You can see the list of those participating in the mock draft in image above. As selections are being made in the draft, I’m marking them off in drop down I created in the “TAKEN” column.
You may want to make several “fake” selections in your Excel file, just to have some data to work with. You will want to test that your projected standings are working prior to the draft… That’s the last thing you need to be monkeying on draft night.
Excel Functions and Features We’ll Be Using
There are a variety of ways to do this, but I’ll show you how to use a pivot table in this example. If you’ve never created a pivot table before, don’t worry. They’re a lot easier to work with than most think.
The pivot table will help us to quickly accumulate every team’s offensive stats (R, RBI, HR, SB, BA). Once we have the statistics accumulated in one nice table, we’ll then use the RANK formula to calculate the standings.
Pivot tables are very useful for taking a lot of lines of data (like we have on our “Hitter Ranks” tab) and combining or summarizing that data into more easily or digestible parts.
For example, your listing of all hitters and their projections is probably hundreds of rows of information.
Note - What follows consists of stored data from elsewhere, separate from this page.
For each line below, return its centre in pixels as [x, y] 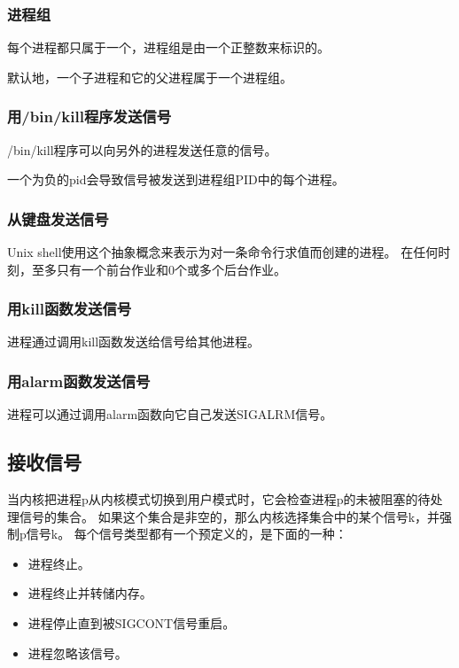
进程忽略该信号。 [78, 652]
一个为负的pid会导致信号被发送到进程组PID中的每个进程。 [176, 179]
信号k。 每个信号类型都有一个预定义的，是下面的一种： [187, 534]
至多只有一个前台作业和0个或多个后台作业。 [159, 269]
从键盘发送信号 [58, 218]
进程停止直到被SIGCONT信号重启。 [132, 623]
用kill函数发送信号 [70, 309]
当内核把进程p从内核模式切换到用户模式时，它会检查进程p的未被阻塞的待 [219, 499]
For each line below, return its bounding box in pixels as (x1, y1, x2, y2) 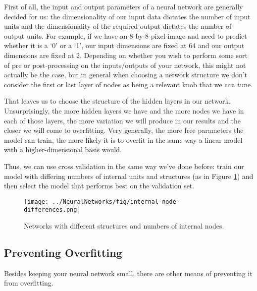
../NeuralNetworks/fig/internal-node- (52, 198, 180, 205)
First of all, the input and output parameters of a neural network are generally (4, 1, 243, 11)
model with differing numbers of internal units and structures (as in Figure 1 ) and (4, 171, 254, 181)
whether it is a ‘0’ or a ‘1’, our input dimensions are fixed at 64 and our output (4, 40, 245, 51)
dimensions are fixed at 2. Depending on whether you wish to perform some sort (4, 50, 248, 60)
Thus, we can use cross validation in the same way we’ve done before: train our (4, 161, 244, 171)
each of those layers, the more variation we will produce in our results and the (4, 115, 241, 125)
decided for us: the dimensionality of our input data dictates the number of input (4, 11, 251, 21)
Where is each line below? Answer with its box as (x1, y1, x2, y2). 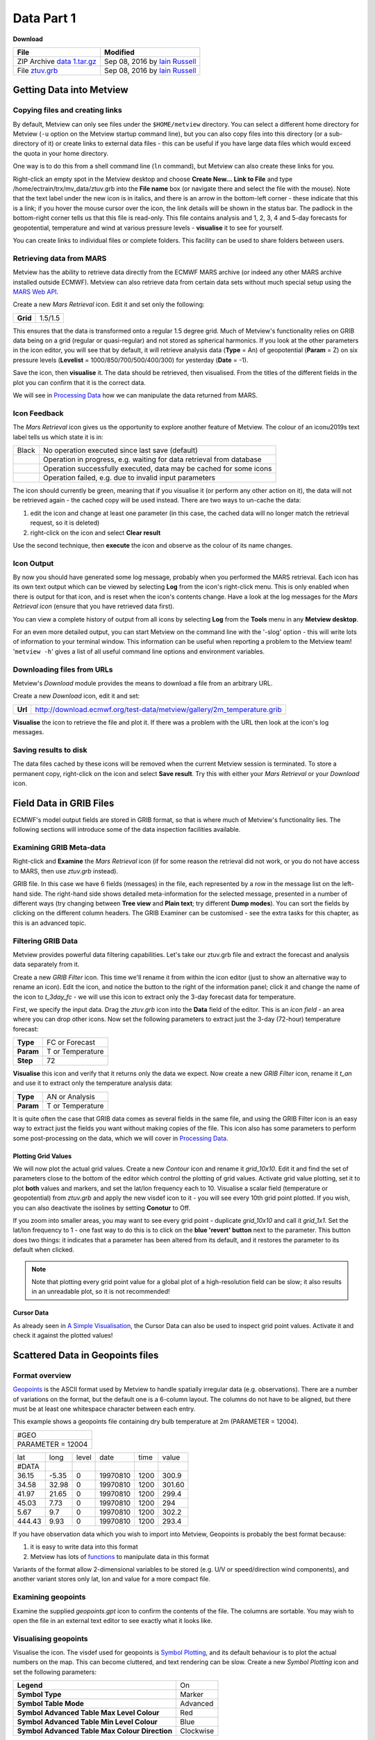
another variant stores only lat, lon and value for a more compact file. (12, 1575, 211, 1583)
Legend (17, 1681, 43, 1691)
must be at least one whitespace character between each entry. (12, 1405, 196, 1413)
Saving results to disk (12, 745, 87, 754)
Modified (104, 47, 135, 57)
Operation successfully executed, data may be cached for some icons (42, 464, 272, 473)
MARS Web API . (12, 287, 59, 296)
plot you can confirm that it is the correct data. (12, 378, 146, 386)
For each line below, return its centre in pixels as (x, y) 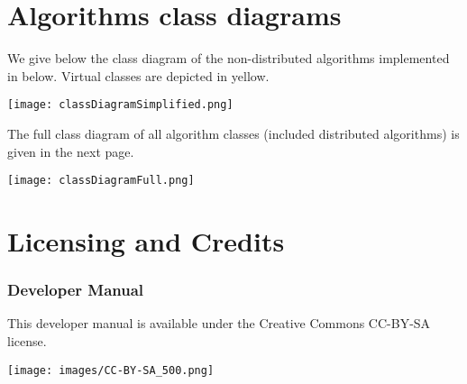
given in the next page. (71, 151)
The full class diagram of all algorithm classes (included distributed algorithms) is (233, 133)
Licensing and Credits (146, 241)
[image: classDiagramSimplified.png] (120, 105)
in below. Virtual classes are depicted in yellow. (138, 75)
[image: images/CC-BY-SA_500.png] (111, 370)
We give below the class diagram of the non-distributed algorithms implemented (229, 58)
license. (27, 341)
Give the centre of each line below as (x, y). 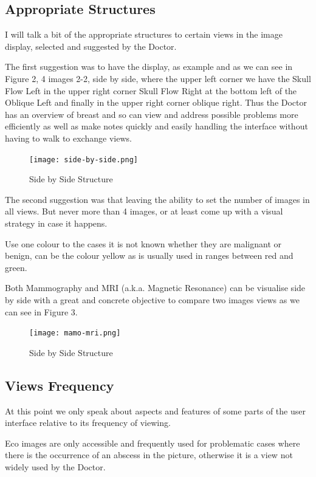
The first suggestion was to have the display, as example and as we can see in (149, 67)
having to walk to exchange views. (68, 138)
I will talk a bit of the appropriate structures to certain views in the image (144, 34)
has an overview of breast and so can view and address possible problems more (152, 114)
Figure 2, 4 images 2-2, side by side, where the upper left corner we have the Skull (158, 78)
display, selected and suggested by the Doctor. (91, 46)
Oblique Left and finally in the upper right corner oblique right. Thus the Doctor (156, 102)
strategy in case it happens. (56, 223)
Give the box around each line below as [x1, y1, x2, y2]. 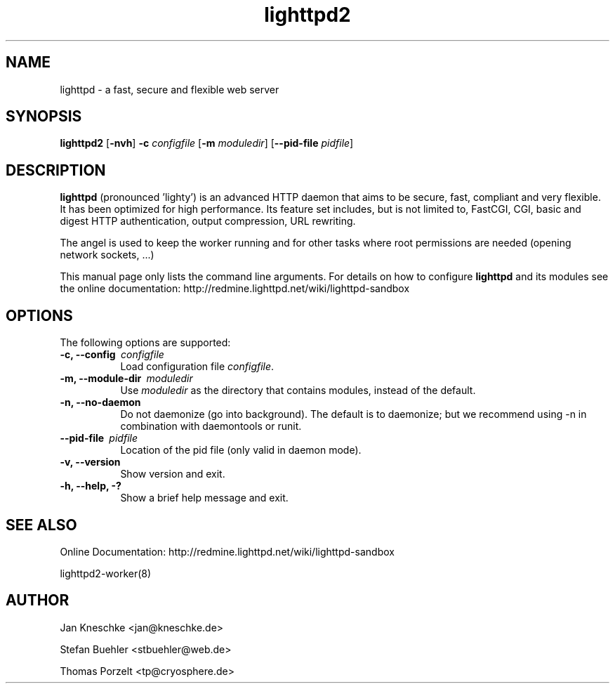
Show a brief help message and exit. [120, 492, 289, 504]
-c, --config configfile [60, 348, 164, 361]
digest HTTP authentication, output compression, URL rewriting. [60, 215, 356, 228]
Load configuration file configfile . [120, 360, 275, 373]
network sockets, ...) [60, 249, 154, 261]
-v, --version [60, 456, 121, 468]
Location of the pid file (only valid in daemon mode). [120, 444, 362, 457]
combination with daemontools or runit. [120, 420, 302, 433]

If you were to select 14 hitters for each of the 12-teams in your league, that would be 168 hitters. Sorting all of those players into teams and then calculating the totals for five different categories for each team might seem like a daunting task.
The good news is that creating a pivot table can be done in only a few clicks of the mouse and within minutes you can have a table that looks just like this:
Rank (or RANK.EQ) Formula
These two formulas are essentially the same; however, RANK was discontinued in Excel 2010 and was replaced by RANK.EQ.
If you’re using Excel 2010 or later, either one should work. But if you are using Excel 2007 or earlier, you must use RANK (RANK.EQ didn’t exist then).
These formulas will interpret a list of numbers and return the ranking of a specified item in the list. We can use this to analyze the entire list of player SGPs and give us a ranking for each player (e.g. Mike Trout is #1).
The formulas require three inputs:
RANK(Number, Ref, Order)
RANK.EQ(Number, Ref, Order)
- Number – This is the specific number you want ranked. If your goal is to figure out where your team ranks in total home runs, you would select the individual cell containing your team’s projected home runs.
- Ref – This is the range of data, or the list of data, to calculate the ranking from. Continuing with the total home runs example, you would select the entire listing (or range) of projected home runs for all teams in the league.
- Order – Technically this is not a required part of the formula, but using it can make our lives a little easier. If you leave this part out of the formula, Excel would return a “1” for the team with the most home runs and a “12” for the team with the least home runs. You can see we don’t really want to know our “Rank”. We’re looking for “Rotisserie Points”. We would like the top team in home runs to show a “12”. The “Order” parameter in the RANK function is looking for a zero or a one. If you leave it blank or put in a zero, the RANK function gives a “descending” ranking. This is the typical ranking where “#1” is the best or highest possible ranking. We are looking for an “ascending” ranking, where a “12” is the best result. To do this, just put a one in for this piece of the function.
Don’t be intimidated by the number of steps here. You should be able to perform them pretty quickly.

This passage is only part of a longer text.